[Task goal]
Search the listing for "must" and copy every line where it appears.

*** Opening of Source data ***

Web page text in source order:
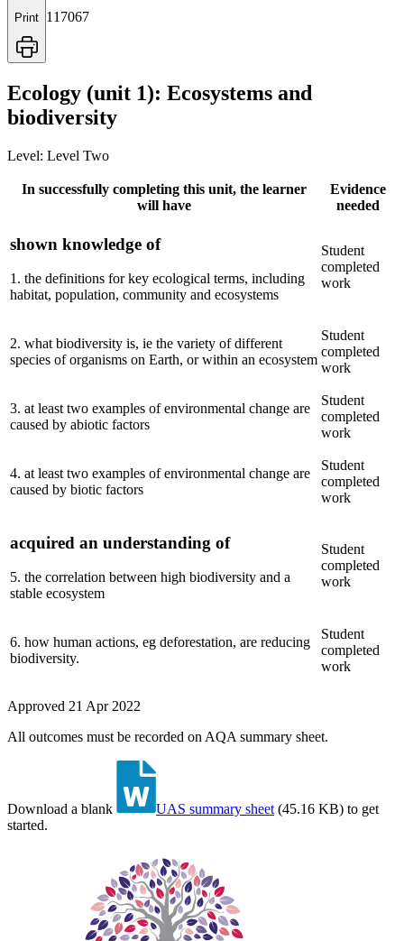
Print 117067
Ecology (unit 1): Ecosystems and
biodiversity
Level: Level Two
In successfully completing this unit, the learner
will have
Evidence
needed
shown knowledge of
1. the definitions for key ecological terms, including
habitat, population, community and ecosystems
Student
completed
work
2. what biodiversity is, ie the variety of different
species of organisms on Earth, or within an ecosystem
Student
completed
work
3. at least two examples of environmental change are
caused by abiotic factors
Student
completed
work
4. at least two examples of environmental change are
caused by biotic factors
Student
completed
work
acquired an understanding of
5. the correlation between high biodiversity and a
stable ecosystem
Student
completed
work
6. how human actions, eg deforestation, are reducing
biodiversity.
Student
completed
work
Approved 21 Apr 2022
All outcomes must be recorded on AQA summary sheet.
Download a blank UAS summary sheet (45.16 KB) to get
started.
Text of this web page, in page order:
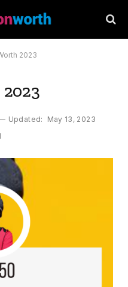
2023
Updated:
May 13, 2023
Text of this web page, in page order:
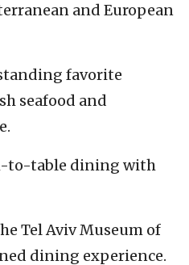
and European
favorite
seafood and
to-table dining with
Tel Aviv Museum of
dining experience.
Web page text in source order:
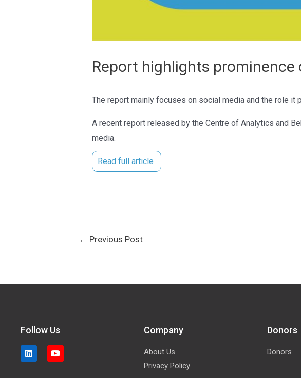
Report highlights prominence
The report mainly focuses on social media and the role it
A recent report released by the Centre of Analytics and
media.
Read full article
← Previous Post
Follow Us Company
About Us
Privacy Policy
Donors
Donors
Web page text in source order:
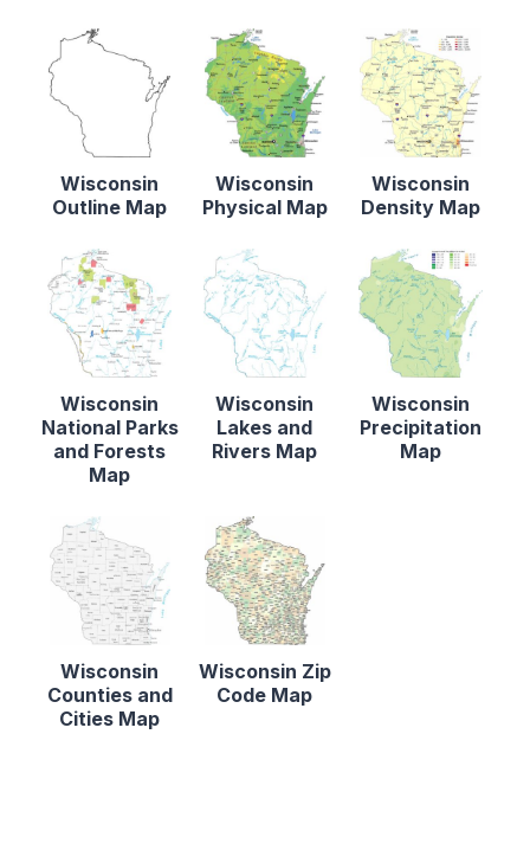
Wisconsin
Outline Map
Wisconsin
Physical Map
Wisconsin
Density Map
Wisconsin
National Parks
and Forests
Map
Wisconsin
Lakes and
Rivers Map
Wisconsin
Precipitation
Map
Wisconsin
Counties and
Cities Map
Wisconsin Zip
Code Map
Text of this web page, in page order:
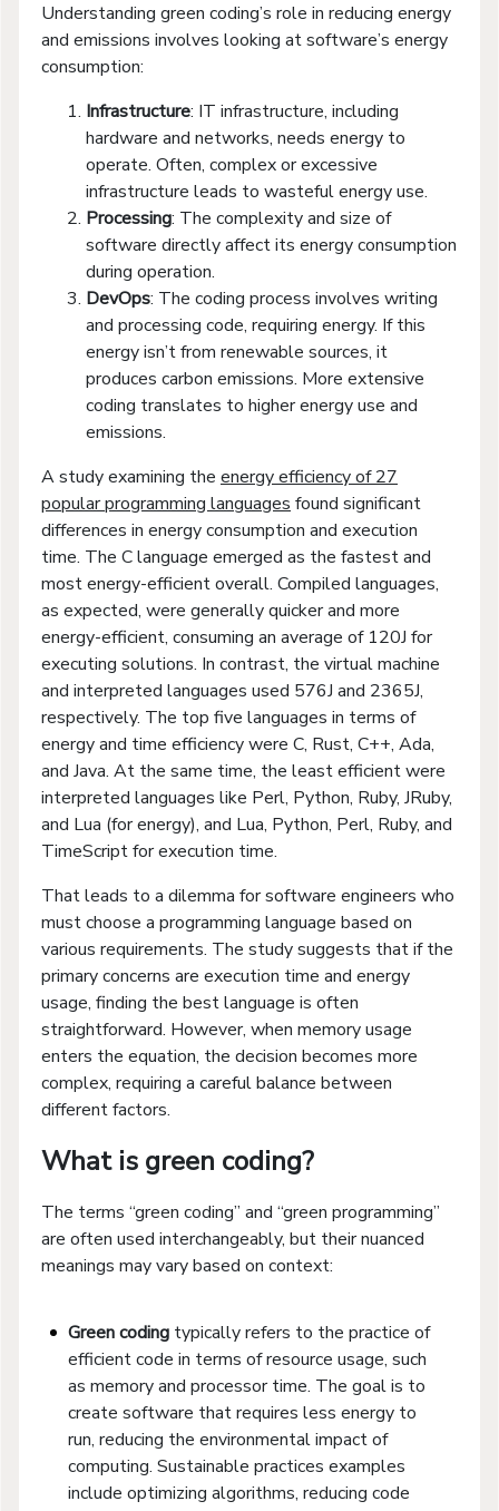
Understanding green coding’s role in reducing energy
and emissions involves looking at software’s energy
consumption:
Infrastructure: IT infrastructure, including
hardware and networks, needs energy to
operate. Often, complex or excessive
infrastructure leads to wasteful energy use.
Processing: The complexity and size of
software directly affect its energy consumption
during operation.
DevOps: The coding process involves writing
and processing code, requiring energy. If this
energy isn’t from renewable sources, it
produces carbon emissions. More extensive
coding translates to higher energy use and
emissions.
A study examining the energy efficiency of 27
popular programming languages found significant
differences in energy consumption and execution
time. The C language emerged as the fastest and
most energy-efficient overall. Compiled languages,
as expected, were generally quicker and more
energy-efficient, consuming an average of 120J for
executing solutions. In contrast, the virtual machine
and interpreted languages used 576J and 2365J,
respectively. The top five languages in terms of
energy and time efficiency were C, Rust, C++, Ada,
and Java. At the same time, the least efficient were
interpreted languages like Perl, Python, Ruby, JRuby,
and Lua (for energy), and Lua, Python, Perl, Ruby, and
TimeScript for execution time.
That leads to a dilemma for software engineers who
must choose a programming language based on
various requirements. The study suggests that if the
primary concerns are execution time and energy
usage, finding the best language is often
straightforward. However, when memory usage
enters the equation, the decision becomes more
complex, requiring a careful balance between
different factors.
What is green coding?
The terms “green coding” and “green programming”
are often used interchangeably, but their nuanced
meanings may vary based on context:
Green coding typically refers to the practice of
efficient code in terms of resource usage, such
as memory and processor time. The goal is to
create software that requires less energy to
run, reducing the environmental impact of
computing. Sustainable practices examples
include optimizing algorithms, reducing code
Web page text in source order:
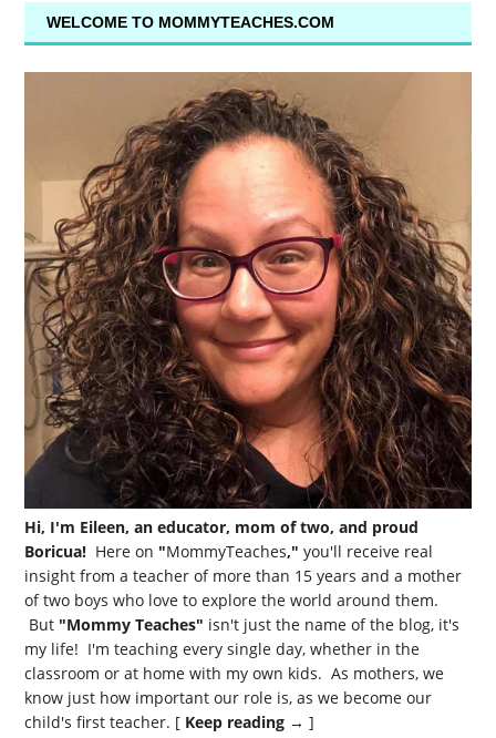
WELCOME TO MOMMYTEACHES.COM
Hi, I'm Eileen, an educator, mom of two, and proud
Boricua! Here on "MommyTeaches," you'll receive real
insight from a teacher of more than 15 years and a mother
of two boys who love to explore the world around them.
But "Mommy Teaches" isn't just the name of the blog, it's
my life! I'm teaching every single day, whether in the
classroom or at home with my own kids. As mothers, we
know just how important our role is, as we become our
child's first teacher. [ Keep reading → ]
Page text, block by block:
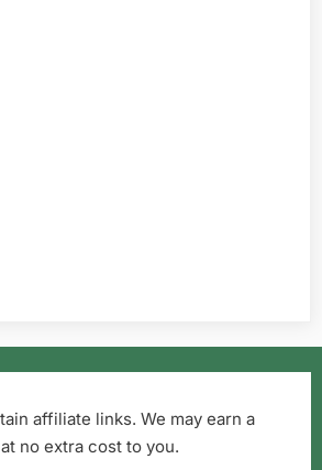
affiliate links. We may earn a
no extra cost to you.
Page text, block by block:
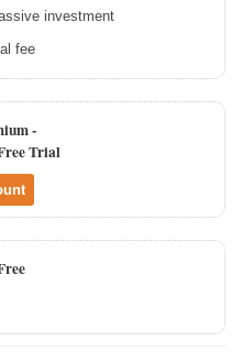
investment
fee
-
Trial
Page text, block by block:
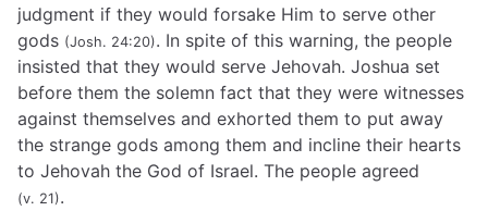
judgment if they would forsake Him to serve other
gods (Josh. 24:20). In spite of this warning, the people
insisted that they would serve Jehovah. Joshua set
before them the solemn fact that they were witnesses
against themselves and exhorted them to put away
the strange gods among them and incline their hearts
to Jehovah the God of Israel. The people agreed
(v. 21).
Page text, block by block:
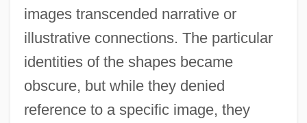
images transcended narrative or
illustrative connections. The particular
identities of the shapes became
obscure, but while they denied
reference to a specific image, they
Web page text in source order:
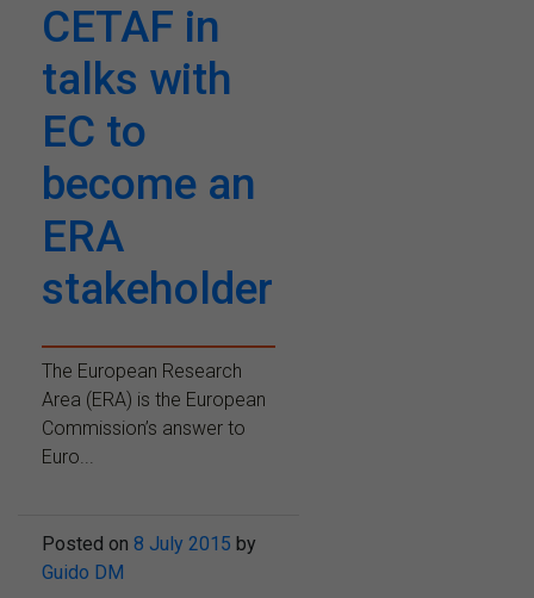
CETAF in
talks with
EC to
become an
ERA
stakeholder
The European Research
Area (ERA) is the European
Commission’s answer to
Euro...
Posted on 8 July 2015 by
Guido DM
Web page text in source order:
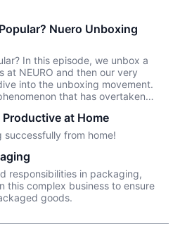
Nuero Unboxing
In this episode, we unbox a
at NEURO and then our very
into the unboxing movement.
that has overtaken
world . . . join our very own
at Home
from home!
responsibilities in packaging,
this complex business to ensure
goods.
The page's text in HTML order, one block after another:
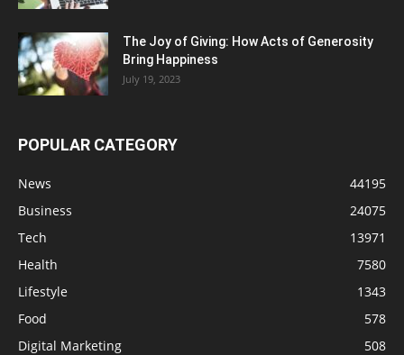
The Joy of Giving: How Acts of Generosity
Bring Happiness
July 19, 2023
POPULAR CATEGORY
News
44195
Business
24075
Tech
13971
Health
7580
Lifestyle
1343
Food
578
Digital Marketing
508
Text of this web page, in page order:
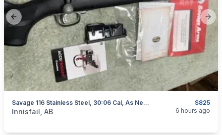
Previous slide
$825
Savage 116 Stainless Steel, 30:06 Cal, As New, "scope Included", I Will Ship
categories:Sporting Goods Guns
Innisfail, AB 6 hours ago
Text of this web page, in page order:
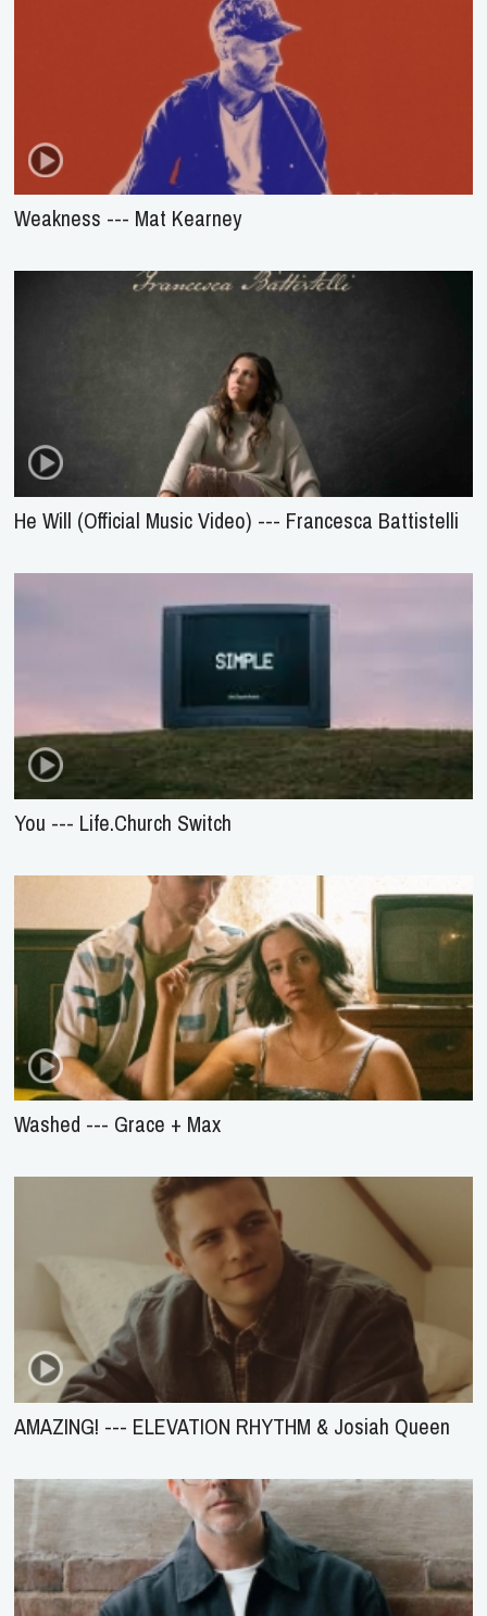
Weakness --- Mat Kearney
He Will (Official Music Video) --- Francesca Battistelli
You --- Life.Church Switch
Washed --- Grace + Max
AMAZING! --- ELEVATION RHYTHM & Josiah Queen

*** Close of Source data ***

[Finished exercise]
All outcomes must be recorded on AQA summary sheet.
must choose a programming language based on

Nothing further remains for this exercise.